Assignment: The answer must consist solely of the lines from the line with "prompts and fine-tuning" to the final line of the data below, reproduced exactly, pictures omitted.

Data excerpts
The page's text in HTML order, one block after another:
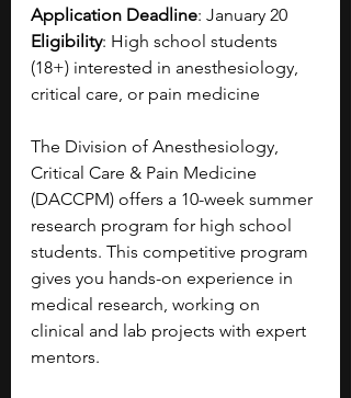
Application Deadline: January 20
Eligibility: High school students
(18+) interested in anesthesiology,
critical care, or pain medicine
The Division of Anesthesiology,
Critical Care & Pain Medicine
(DACCPM) offers a 10-week summer
research program for high school
students. This competitive program
gives you hands-on experience in
medical research, working on
clinical and lab projects with expert
mentors.
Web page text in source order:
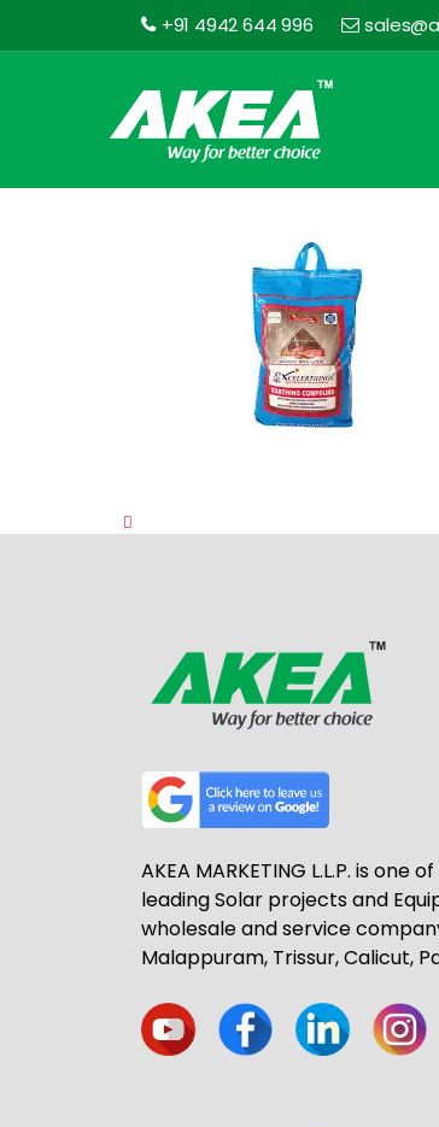
+91 4942 644 996
AKEA MARKETING L.L.P. is one
leading Solar projects and
wholesale and service
Malappuram, Trissur, Calicut,
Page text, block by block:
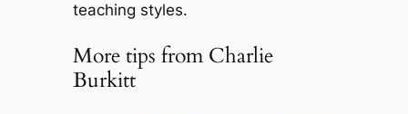
teaching styles.
More tips from Charlie
Burkitt
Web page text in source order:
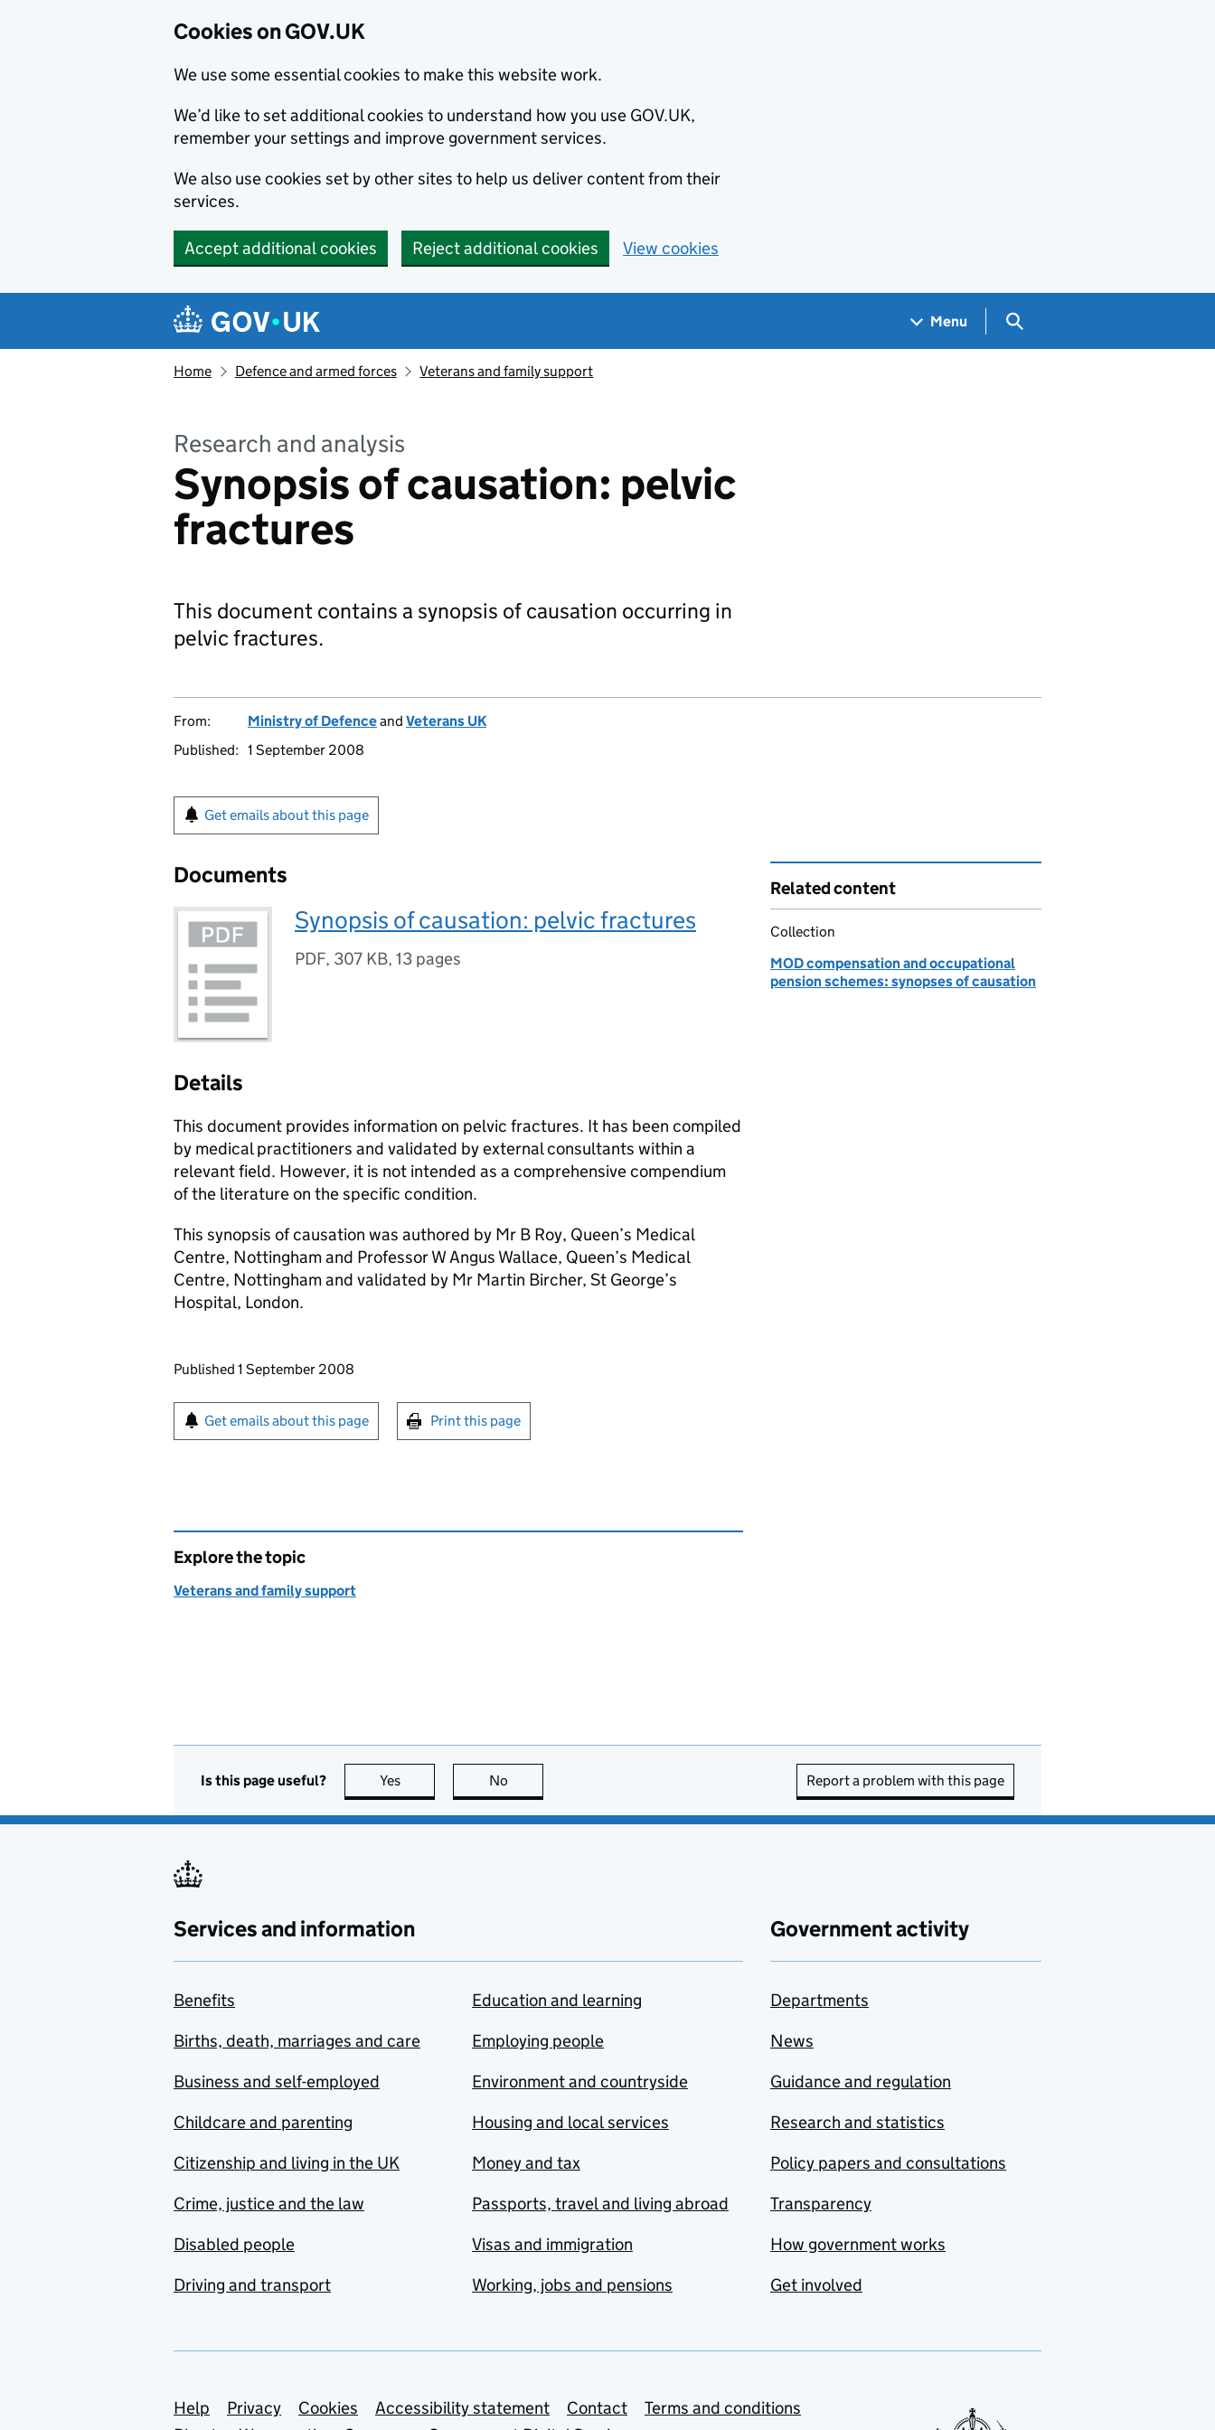
Cookies on GOV.UK
We use some essential cookies to make this website work.
We’d like to set additional cookies to understand how you use GOV.UK,
remember your settings and improve government services.
We also use cookies set by other sites to help us deliver content from their
services.
Accept additional cookies Reject additional cookies View cookies
Navigation menu
Menu Search GOV.UK
Home Defence and armed forces Veterans and family support
Research and analysis
Synopsis of causation: pelvic
fractures
This document contains a synopsis of causation occurring in
pelvic fractures.
From: Ministry of Defenceand Veterans UK
Published: 1 September 2008
Get emails about this page
Documents
Synopsis of causation: pelvic fractures
PDF, 307 KB, 13 pages
Details
This document provides information on pelvic fractures. It has been compiled
by medical practitioners and validated by external consultants within a
relevant field. However, it is not intended as a comprehensive compendium
of the literature on the specific condition.
This synopsis of causation was authored by Mr B Roy, Queen’s Medical
Centre, Nottingham and Professor W Angus Wallace, Queen’s Medical
Centre, Nottingham and validated by Mr Martin Bircher, St George’s
Hospital, London.
Updates to this page
Published 1 September 2008
Sign up for emails or print this page
Get emails about this page Print this page
Related content
Collection
MOD compensation and occupational
pension schemes: synopses of causation
Explore the topic
Veterans and family support
Is this page useful? Yes this page is useful
No Report a problem with this page
Services and information
Benefits
Births, death, marriages and care
Business and self-employed
Childcare and parenting
Citizenship and living in the UK
Crime, justice and the law
Disabled people
Driving and transport
Education and learning
Employing people
Environment and countryside
Housing and local services
Money and tax
Passports, travel and living abroad
Visas and immigration
Working, jobs and pensions
Government activity
Departments
News
Guidance and regulation
Research and statistics
Policy papers and consultations
Transparency
How government works
Get involved
Support links
Help Privacy Cookies Accessibility statement Contact
Terms and conditions
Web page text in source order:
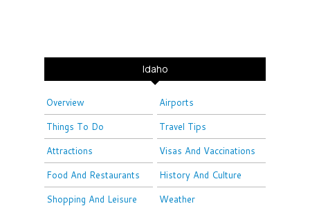
Idaho
Overview
Things To Do
Attractions
Food And Restaurants
Shopping And Leisure
Airports
Travel Tips
Visas And Vaccinations
History And Culture
Weather
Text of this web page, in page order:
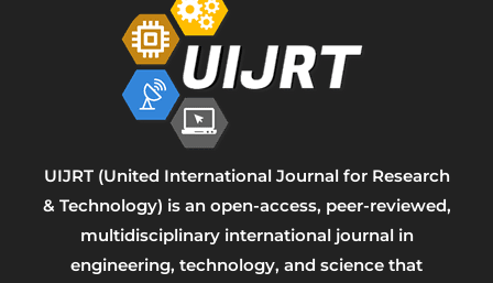
UIJRT (United International Journal for Research
& Technology) is an open-access, peer-reviewed,
multidisciplinary international journal in
engineering, technology, and science that
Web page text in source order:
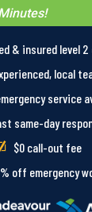
& insured level
local
service
same-day
$0 call-out fee
off emergency
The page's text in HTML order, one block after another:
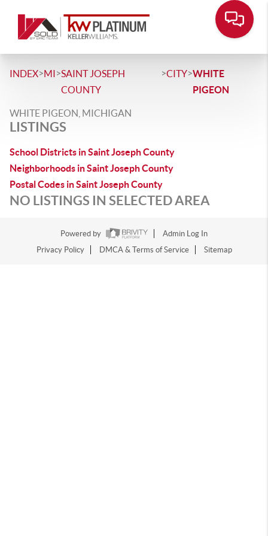
INDEX>MI>SAINT JOSEPH
COUNTY
>CITY>WHITE
PIGEON
WHITE PIGEON, MICHIGAN
LISTINGS
School Districts in Saint Joseph County
Neighborhoods in Saint Joseph County
Postal Codes in Saint Joseph County
NO LISTINGS IN SELECTED AREA
Powered by
Admin Log In
Privacy Policy
DMCA & Terms of Service Sitemap
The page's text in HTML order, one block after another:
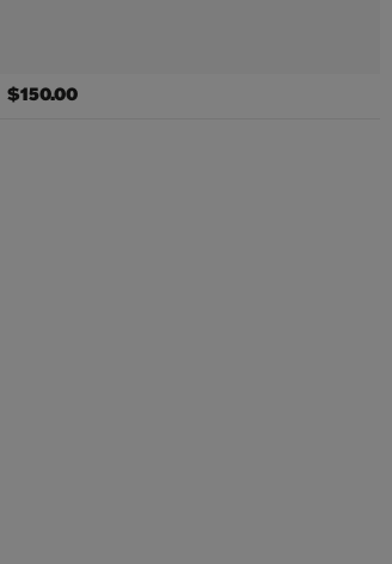
$150.00
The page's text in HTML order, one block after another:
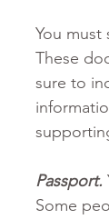
You
These
sure to
Passport.
Some
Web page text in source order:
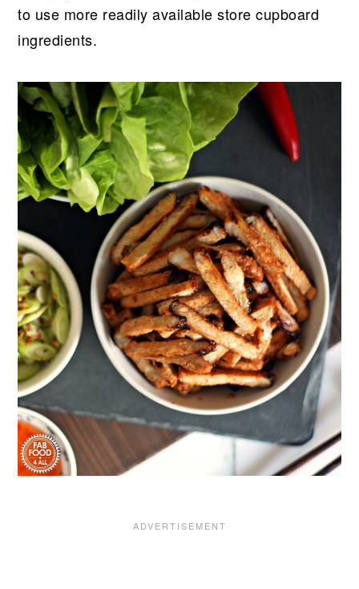
to use more readily available store cupboard
ingredients.
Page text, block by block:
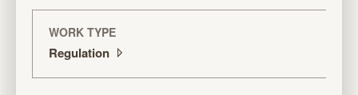
WORK TYPE
Regulation
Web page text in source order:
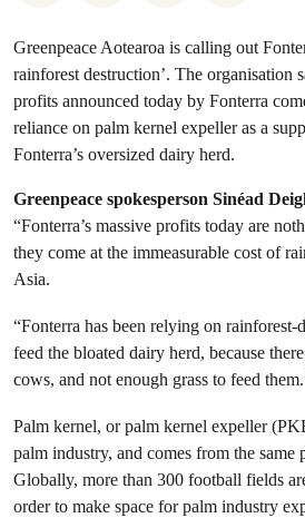
Greenpeace Aotearoa is calling out
rainforest destruction’. The organisation
profits announced today by Fonterra
reliance on palm kernel expeller as a
Fonterra’s oversized dairy herd.
Greenpeace spokesperson Sinéad
“Fonterra’s massive profits today are
they come at the immeasurable cost of
Asia.
“Fonterra has been relying on
feed the bloated dairy herd, because
cows, and not enough grass to feed
Palm kernel, or palm kernel expeller
palm industry, and comes from the same
Globally, more than 300 football fields
order to make space for palm industry
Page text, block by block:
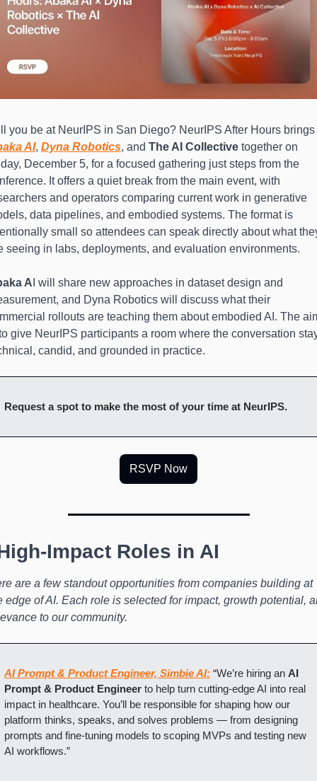
AI, Dyna Robotics, and The AI Collective together on
December 5, for a focused gathering just steps from the
It offers a quiet break from the main event, with
and operators comparing current work in generative
data pipelines, and embodied systems. The format is
small so attendees can speak directly about what
seeing in labs, deployments, and evaluation environments.
A I will share new approaches in dataset design and
and Dyna Robotics will discuss what their
rollouts are teaching them about embodied AI. The
give NeurIPS participants a room where the conversation
candid, and grounded in practice.
Request a spot to make the most of your time at NeurIPS.
RSVP Now
Impact Roles in AI
are a few standout opportunities from companies building at
edge of AI. Each role is selected for impact, growth potential,
to our community.
AI Prompt & Product Engineer, Simbie AI: “We’re hiring an AI
Prompt & Product Engineer to help turn cutting-edge AI into real
impact in healthcare. You’ll be responsible for shaping how our
platform thinks, speaks, and solves problems — from designing
prompts and fine-tuning models to scoping MVPs and testing new
AI workflows.”
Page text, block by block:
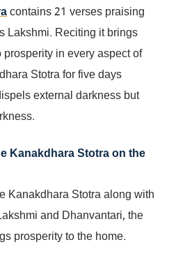
contains 21 verses praising
Lakshmi. Reciting it brings
in every aspect of
Stotra for five days
external darkness but
Kanakdhara Stotra on the
Kanakdhara Stotra along with
and Dhanvantari, the
prosperity to the home.
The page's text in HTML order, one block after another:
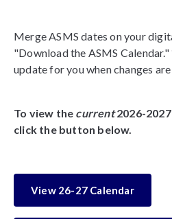
Merge ASMS dates on your
"Download the ASMS
update for you when changes are
To view the current2026-
click the button below.
View 26-27 Calendar

Output of the task:
prompts and fine-tuning models to scoping MVPs and testing new
AI workflows.”
Page text, block by block:
contains 21 verses praising
Lakshmi. Reciting it brings
in every aspect of
Stotra for five days
external darkness but
Kanakdhara Stotra on the
Kanakdhara Stotra along with
and Dhanvantari, the
prosperity to the home.
The page's text in HTML order, one block after another:
Merge ASMS dates on your
"Download the ASMS
update for you when changes are
To view the current2026-
click the button below.
View 26-27 Calendar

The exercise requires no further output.